Сидим перед телевизором, экран не светится, а мы вроде бы надеемся, что засветится все-таки.
— Я, — говорит Бурлака, — это дело продумал. В спокойной обстановке. Не будем углубляться — что, да как, да почему. Оплошки были. Мои, не твои. Ты к ним, Борис, непричастный.
Величко щадил, теперь Бурлака щадит; не слишком ли много великодушия отпущено на одного? Сувенир юридического факультета под стеклом — вот и все мое достояние. На большее не претендую. Ни жертв, ни милостей ни от кого не прошу.
— Жадный ты, — говорю Бурлаке. — И то — себе, и это. А может, поделимся? По совести, а? Пополам!
— Не могу! — прикладывает он ладонь к груди. — Именно по совести. Что мое, то мое.
Торгуемся, как на рынке, друг другу не уступая, и внезапно смолкаем: оказывается-то, не в шутку торгуемся, а всерьез.
Я ему тогда, в понедельник, вгорячах много зряшного нагородил; давай, говорю забудем, считай, говорю, что не было ничего; смотреть на вещи можно так и этак — и просто, и не просто, давай, говорю, смотреть все-таки не просто, но то, что было в понедельник, забудем.
— Понедельник — день тяжелый! — смеется Бурлака; еще не смеялся нынче, теперь наверстывает упущенное. — Забудем!
Потом до полуночи строчу черновичок завтрашнего допроса, и что не клеилось, клеится, и что болело, не болит — вдохновение! Вдруг — на ночь глядя! — а из-под настольного стекла посмеивается надо мной выпускница Иркутского университета Алька Шабанова.
Нет, думаю, это совсем не мука — видеться с ней ежедневно, и, может статься, опять работать вместе, и знать, что она есть и будет, — нет, это совсем не мало.
30
Телефон трезвонил без умолку.
Из управления бытового обслуживания просили ознакомиться с новым прокатным пунктом, Гипрококс жаловался на Промстрой, требовали вмешательства укладчики кольцевой трамвайной колеи, Горветнадзор молил о каком-то опровержении, бюро товарных экспертиз ходатайствовало за своего, попавшего в фельетон, сотрудника, с полдесятка частных лиц в порядке личных одолжений клянчили железнодорожные билеты на московский поезд. Я был не редактор, не ответственный секретарь, не заведующий отделом, но звонили мне. Считалось, что я все могу. И я таки мог.

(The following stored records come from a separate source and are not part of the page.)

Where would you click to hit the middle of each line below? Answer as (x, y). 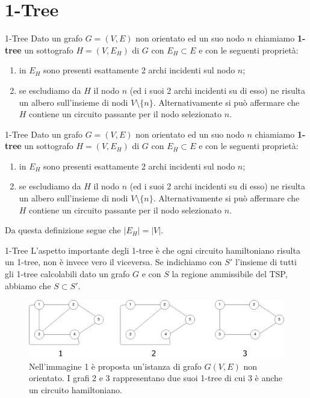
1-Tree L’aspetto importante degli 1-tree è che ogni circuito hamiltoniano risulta (153, 250)
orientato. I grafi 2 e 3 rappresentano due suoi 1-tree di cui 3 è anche (156, 378)
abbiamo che (28, 285)
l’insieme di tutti (266, 262)
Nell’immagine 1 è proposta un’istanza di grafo (115, 366)
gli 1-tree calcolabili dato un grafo (67, 274)
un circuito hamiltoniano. (76, 390)
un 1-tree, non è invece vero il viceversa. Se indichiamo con (113, 262)
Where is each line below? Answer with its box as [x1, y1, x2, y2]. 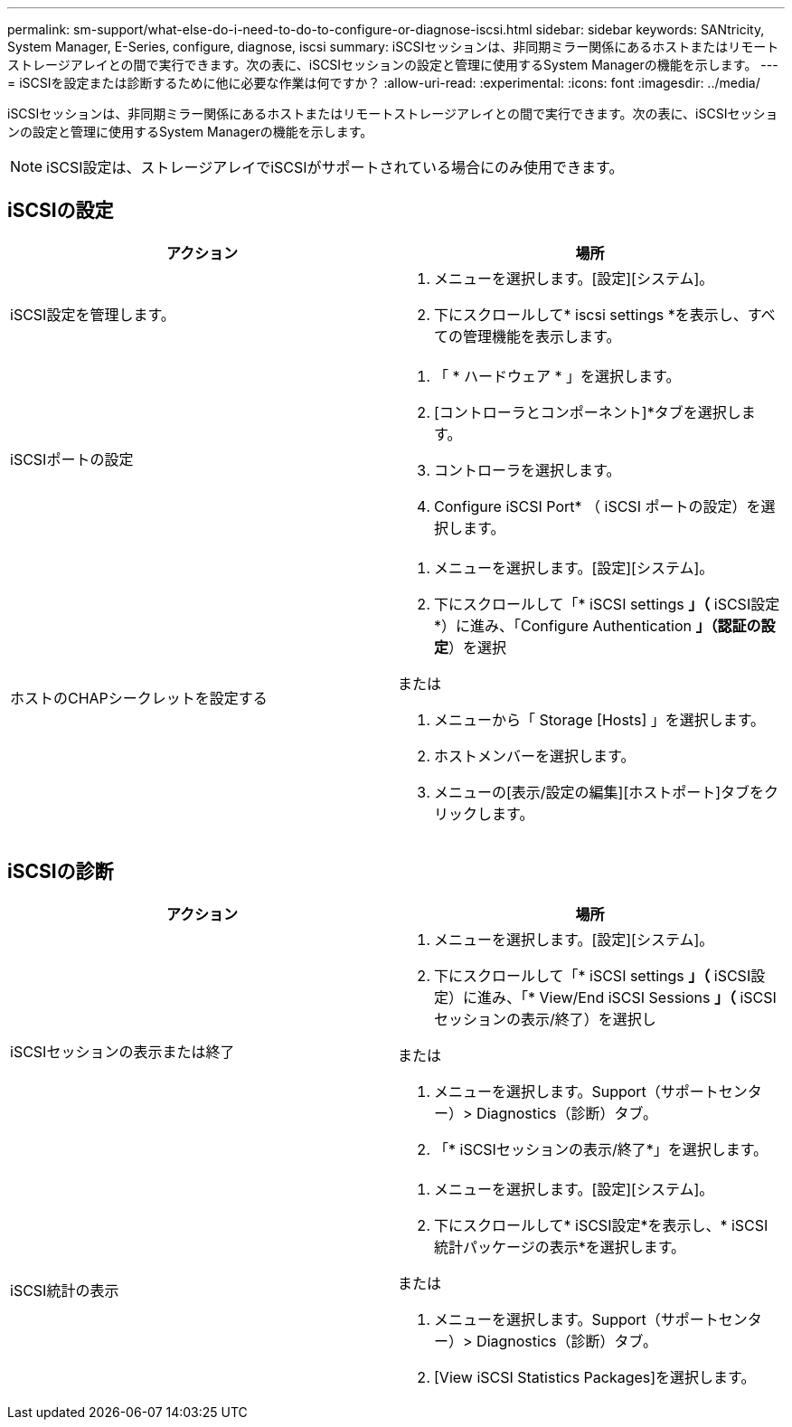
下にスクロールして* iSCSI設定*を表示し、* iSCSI [434, 1215, 768, 1234]
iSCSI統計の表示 [10, 1281, 119, 1299]
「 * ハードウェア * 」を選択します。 [434, 366, 681, 385]
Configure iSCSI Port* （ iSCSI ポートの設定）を [434, 496, 761, 515]
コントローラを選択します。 [434, 460, 621, 479]
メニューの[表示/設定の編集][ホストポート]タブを [434, 782, 765, 801]
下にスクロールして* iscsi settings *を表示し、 [434, 305, 748, 324]
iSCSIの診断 [7, 860, 114, 884]

Но когда позвонил Лешка, терпение у меня лопнуло.
— Извини, перебью, — сказал я в трубку. — Попробуй по возможности без интродукций. Оглох, бедный? У нас в редакции аппараты исправные. Без увертюр, говорю. Чего тебе надо?
— Интеллигентные люди без увертюр не общаются, — ответил Лешка. — Дичаешь, да? Кидаешься на своих?
В последнее время — да простится мне стереотипный оборот — все словно сговорились внушить мне, будто я на кого-то наскакиваю. Будто был я резок, но в меру, а теперь переступаю границы. Будто, в конечном счете, кидаюсь на своих.
— Без увертюр, — повторил я. — Покороче.
Лешка спросил:
— Как у тебя с телевизором? Не барахлит?
— Иди ты знаешь куда… — возмутился я.
На последней летучке меня опять хвалили, — а что им оставалось? А что оставалось мне? Мне оставалось жать на все педали, повышать оперативность, выдавать качество, а им — оценивать мой самоотверженный труд по достоинству, не более того. Но было замечено на летучке, что у меня сдают нервы. Было сказано с усмешечкой, что это — рановато. Кидаюсь на своих? Переступаю границы? Что ж, если не желают считаться со мной, то и я вправе не посчитаться с интересами редакции. Моя квалификация известна далеко за пределами. Какими? Ну, хотя бы области. Я не стал ни на что намекать, но для себя принял решение тотчас же. С этим городом я отныне ничем не связан. Вовка? Когда я думал о Вовке, на меня накатывалась жгучая тоска. Я преодолел это жжение, и никто ничего не заметил. Кидаюсь на своих? Я сказал, что постараюсь избавить своих коллег от подобных потрясений. Сдают нервы? Да, конечно, рановато. Я пообещал сделать отсюда соответствующие выводы. Стоит мне закинуть удочку в соседнюю область, меня разорвут на куски. В конце концов, я и в Москве найду работу.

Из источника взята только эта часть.